Abort shard snapshots on shutting-down nodes

Adjust the SnapshotShardsService to notice that the local node has a shutdown marker and treat that as if all its ongoing shard snapshots are aborted. When each one completes, respond indicating it should move back to state WAITING rather than going to FAILED.

I suspect this won't work (or at least it will break some invariants) in older versions, so if the min cluster version is too old then skip this logic.

Stop moving shards from WAITING/QUEUED to INIT state on shutting-down nodes

Adjust the SnapshotsService to treat primaries assigned to shutting-down nodes as if they were unassigned.

---

I think with these two changes we will react well to graceful shutdowns, stopping shard snapshot work ASAP without causing a PARTIAL snapshot, permitting the shards to relocate elsewhere, and resuming the shard snapshot work on more appropriate nodes.

I don't think we need to put extra effort into limiting the retries with this plan, as suggested in an earlier comment.
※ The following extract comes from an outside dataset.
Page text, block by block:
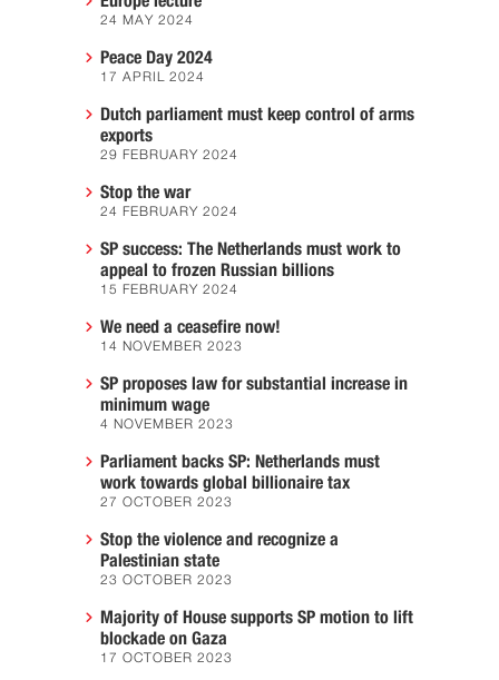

As long as the node shutdown markers aren't flapping and the shards eventually relocate or the node restarts, each snapshot will complete.

If we cannot relocate a shard onto a new node then the snapshot will also never complete. However I believe that we treat this as a failure case in other ways too, eventually timing out and either stopping the node or else removing the shutdown marker, either of which permits the snapshot to proceed.

---

ETA: I've put this comment on the wrong issue. This is a solution for #101171 which avoids the need to solve #71333 at the same time.